Task material:

=== Begin Enclosure ===

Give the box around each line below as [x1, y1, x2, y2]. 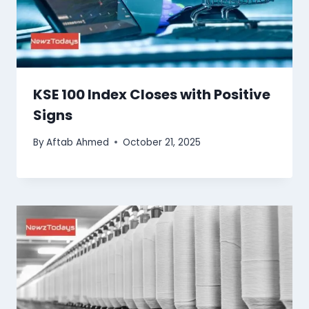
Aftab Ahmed [46, 135, 110, 149]
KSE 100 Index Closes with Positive [33, 85, 270, 105]
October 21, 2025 [123, 135, 201, 149]
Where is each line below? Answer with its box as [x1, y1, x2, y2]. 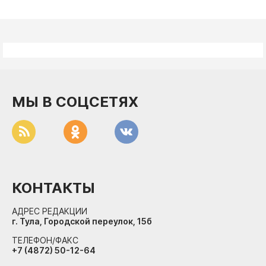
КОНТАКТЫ [12, 179, 95, 197]
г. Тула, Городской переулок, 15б [12, 216, 152, 226]
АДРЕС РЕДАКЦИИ [12, 206, 87, 216]
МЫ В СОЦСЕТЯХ [12, 93, 138, 110]
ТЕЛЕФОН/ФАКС [12, 235, 78, 245]
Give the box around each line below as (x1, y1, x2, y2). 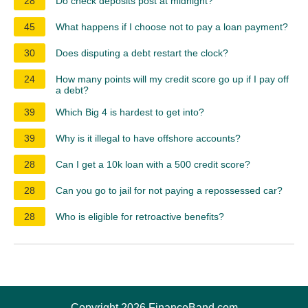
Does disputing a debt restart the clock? (56, 47, 228, 58)
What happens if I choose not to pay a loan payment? (56, 21, 288, 32)
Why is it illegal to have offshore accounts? (56, 132, 241, 144)
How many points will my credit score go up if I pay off (56, 73, 289, 85)
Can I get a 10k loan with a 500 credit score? (56, 158, 250, 170)
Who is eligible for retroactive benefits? (56, 210, 224, 222)
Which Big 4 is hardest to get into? (56, 106, 204, 118)
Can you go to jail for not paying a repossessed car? (56, 184, 283, 196)
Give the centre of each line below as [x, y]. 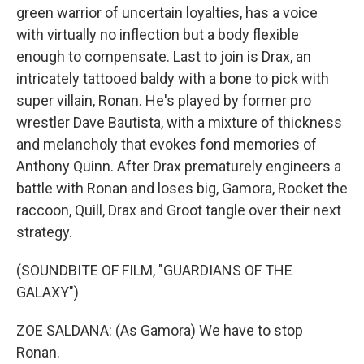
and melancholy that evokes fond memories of [167, 144]
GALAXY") [48, 292]
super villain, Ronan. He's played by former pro [164, 100]
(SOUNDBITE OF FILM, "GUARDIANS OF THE [154, 270]
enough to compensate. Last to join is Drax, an [164, 56]
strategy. [44, 232]
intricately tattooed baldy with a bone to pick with [173, 78]
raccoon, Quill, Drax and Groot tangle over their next [179, 210]
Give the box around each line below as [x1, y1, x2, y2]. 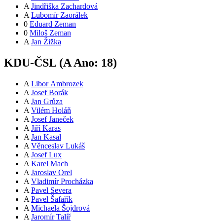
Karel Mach [31, 159, 68, 168]
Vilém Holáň [31, 106, 71, 115]
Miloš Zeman [30, 29, 71, 37]
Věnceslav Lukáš [31, 142, 85, 150]
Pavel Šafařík [31, 195, 73, 204]
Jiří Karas [31, 124, 61, 133]
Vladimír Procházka [31, 177, 93, 186]
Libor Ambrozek [31, 79, 83, 88]
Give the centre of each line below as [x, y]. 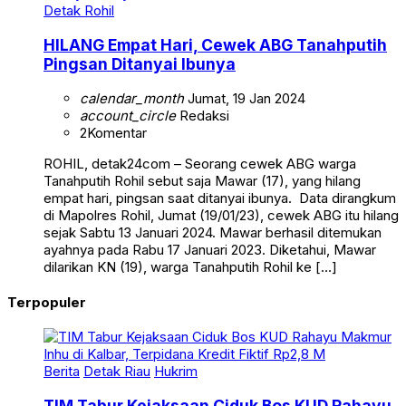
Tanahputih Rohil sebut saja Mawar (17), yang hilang [202, 180]
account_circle [128, 115]
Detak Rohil [79, 11]
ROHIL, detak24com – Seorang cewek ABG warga [200, 163]
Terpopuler [47, 302]
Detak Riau [117, 372]
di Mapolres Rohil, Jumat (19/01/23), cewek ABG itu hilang [221, 215]
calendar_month [132, 98]
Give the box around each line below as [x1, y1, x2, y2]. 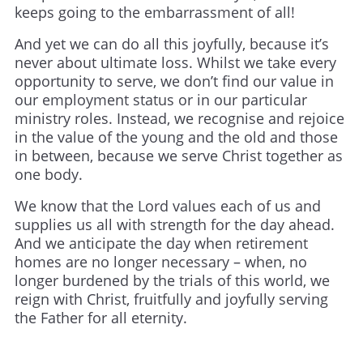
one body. [15, 164, 83, 185]
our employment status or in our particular [15, 90, 307, 110]
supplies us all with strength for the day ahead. [15, 215, 335, 235]
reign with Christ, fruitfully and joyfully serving [15, 289, 328, 310]
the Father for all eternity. [15, 308, 187, 328]
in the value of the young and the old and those [15, 127, 338, 147]
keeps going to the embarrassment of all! [15, 2, 295, 23]
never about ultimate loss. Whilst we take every [15, 53, 336, 73]
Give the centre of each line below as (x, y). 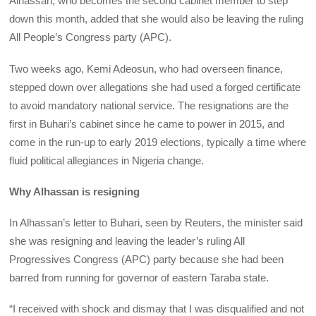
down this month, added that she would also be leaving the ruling (157, 19)
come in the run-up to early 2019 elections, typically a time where (158, 142)
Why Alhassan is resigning (75, 191)
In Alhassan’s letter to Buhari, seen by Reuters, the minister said (156, 223)
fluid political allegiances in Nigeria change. (107, 160)
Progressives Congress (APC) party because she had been (147, 260)
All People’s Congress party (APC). (91, 37)
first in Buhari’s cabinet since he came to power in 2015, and (147, 123)
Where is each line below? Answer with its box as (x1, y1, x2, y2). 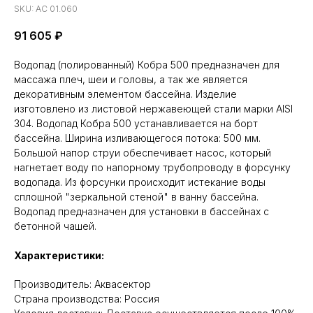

=== End Enclosure ===

Work instruction: Read the listing. Report every line that includes the word "Buhari".

Solution below:
In Alhassan’s letter to Buhari, seen by Reuters, the minister said (156, 223)
first in Buhari’s cabinet since he came to power in 2015, and (147, 123)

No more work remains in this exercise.